The “Skills” Gap Is Actually The “Employers Too Picky” Gap

Knowledge @ Wharton: You also say part of the problem is that companies aren’t paying market wages. They’re trying to low-ball the job market. But why should they pay market wages when they can get employees cheaply?
Cappelli: Well, the thing is they can’t — that’s what they’re claiming, right? There’s a survey done by Manpower that asks employers if they’re having trouble finding people to hire. In that survey, about 11 percent say the problem they’re having is they can’t get people to accept the jobs at the wages they’re paying. So 11 percent are saying we’re not paying enough. If 11 percent admit this, my guess is the real number is probably double that. We’re not very good at identifying problems that we create ourselves. That’s certainly part of it. You know, maybe you can’t blame them for trying.
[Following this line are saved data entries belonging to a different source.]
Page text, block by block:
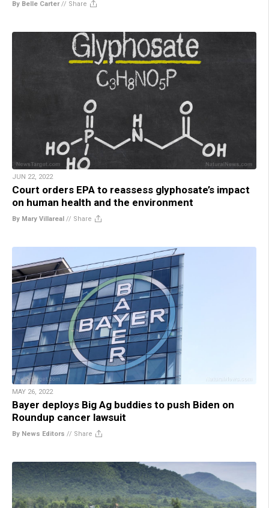
By Belle Carter// Share
JUN 22, 2022
Court orders EPA to reassess glyphosate’s impact
on human health and the environment
By Mary Villareal // Share
MAY 26, 2022
Bayer deploys Big Ag buddies to push Biden on
Roundup cancer lawsuit
By News Editors // Share
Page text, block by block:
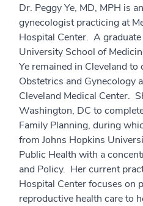
Dr. Peggy Ye, MD, MPH is
gynecologist practicing at
Hospital Center. A
University School of
Ye remained in Cleveland
Obstetrics and Gynecology
Cleveland Medical Center.
Washington, DC to
Family Planning, during
from Johns Hopkins
Public Health with a
and Policy. Her current
Hospital Center focuses on
reproductive health care to
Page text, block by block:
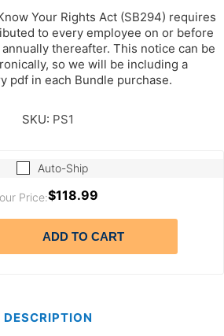
Your Rights Act (SB294) requires
to every employee on or before
annually thereafter. This notice can be
so we will be including a
pdf in each Bundle purchase.
SKU: PS1
Auto-Ship
Price:$118.99
ADD TO CART
DESCRIPTION
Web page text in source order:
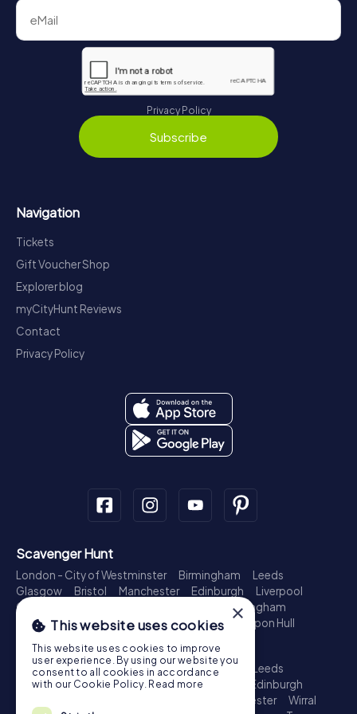
Privacy Policy
Subscribe
Navigation
Tickets
Gift Voucher Shop
Explorer blog
myCityHunt Reviews
Contact
Privacy Policy
Scavenger Hunt
London - City of Westminster Birmingham
Leeds
Glasgow
Bristol Manchester Edinburgh
Liverpool
Cardiff
Nottingham
Newcastle upon Tyne
Plymouth Kingston upon Hull
Treasure Hunt
London - City of Westminster Birmingham
Leeds
Glasgow
Bristol Sheffield Manchester
Edinburgh
Leicester
Wirral
×
This website uses cookies
This website uses cookies to improve
user experience. By using our website you
consent to all cookies in accordance
with our Cookie Policy. Read more
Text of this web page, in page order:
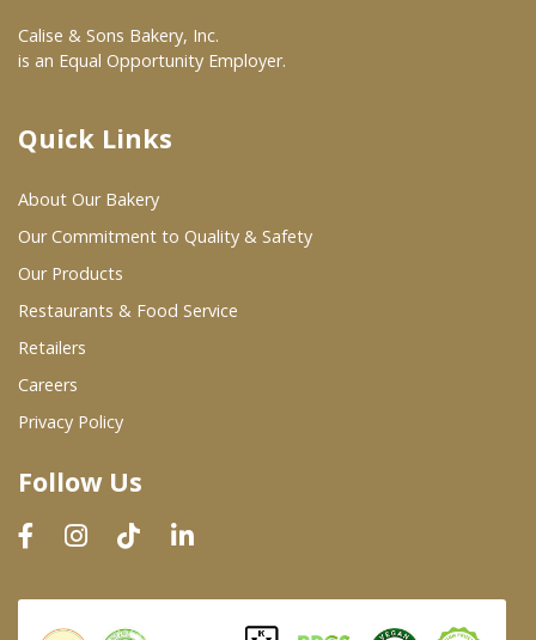
At Your Grocer
Where To Buy
Wholesale Partners
Restaurants & Food Service
Wholesale Product List
Dairy & Refrigerated Section
Prepared Foods
In-Store Bakery
Calise & Sons Bakery, Inc.
is an Equal Opportunity Employer.
Quick Links
About Our Bakery
Our Commitment to Quality & Safety
Our Products
Restaurants & Food Service
Retailers
Careers
Privacy Policy
Follow Us
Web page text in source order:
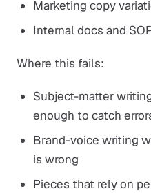
Marketing copy
Internal docs and
Where this fails:
Subject-matter
enough to catch
Brand-voice writing
is wrong
Pieces that rely on

But if they’re not finding [employees], don’t call it a skills gap; don’t call it a skills mismatch — you’re just being cheap.
— Peter Cappelli is the author of Why Good People Can’t Get Jobs, and he argues that the reason we keep reading about companies being unable to fill open positions isn’t because of terrible applicants, unskilled and wrong-skilled, but because companies are pretty terrible at hiring. One point in particular he refutes: That the jobs-applying workforce has a skills-mismatch with jobs openings. I find this heartening. Annoying, obviously, but heartening. The applicants are alright.
He blames this pervasiveness of the myth in part on anecdotal news features about the jobs situation:
“Employers, when they say they’ve got a skills gap, that there are no applicants out there who meet their needs, they are self-diagnosing the situation. What’s really happening is they’re just not able to hire, but you don’t know why that is, right? And the skills-gap story is their diagnosis. It’s basically saying there’s nobody out there, when in fact, it turns out it’s typically the case that employers’ requirements are crazy; they’re not paying enough, or their applicant screening is so rigid that nobody gets through.”